EXERCISE: All lines in the entries below that hold "each" make up the answer.
SOURCE MATERIAL: Begin
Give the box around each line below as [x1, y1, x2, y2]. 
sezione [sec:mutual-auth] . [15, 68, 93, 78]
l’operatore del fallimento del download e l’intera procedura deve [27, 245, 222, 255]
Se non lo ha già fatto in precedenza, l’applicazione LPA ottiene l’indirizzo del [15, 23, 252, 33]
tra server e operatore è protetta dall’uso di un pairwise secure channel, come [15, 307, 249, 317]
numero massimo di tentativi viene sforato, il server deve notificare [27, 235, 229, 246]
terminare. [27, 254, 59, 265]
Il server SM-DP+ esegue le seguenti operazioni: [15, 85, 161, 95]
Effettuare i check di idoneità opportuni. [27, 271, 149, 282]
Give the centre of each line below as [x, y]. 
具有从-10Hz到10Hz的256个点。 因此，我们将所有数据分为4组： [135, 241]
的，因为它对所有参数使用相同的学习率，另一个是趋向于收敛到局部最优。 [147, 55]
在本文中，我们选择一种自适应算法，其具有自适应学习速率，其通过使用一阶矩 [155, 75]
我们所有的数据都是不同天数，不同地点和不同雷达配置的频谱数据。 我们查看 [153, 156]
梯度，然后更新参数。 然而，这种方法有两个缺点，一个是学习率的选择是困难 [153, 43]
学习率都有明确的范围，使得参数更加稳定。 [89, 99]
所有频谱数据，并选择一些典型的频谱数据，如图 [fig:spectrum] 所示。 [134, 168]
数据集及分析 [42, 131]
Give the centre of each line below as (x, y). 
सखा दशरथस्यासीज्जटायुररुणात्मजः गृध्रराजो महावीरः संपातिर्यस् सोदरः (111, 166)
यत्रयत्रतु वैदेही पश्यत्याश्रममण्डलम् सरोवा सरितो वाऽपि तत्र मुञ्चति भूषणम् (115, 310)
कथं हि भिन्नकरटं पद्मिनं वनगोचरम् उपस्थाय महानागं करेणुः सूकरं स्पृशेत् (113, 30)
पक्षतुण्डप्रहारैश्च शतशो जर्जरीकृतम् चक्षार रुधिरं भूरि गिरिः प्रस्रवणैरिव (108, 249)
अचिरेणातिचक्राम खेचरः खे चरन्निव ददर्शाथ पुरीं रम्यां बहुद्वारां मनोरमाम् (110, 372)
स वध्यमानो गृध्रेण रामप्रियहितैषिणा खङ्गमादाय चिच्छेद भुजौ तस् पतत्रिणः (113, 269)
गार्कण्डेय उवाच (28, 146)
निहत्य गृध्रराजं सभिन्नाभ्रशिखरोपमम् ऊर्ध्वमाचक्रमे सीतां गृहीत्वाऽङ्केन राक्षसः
SOURCE MATERIAL: End
RESPONSE TO THE TASK:
Give the box around each line below as [x1, y1, x2, y2]. 
Give the centre of each line below as [x, y]. 
Give the centre of each line below as (x, y). 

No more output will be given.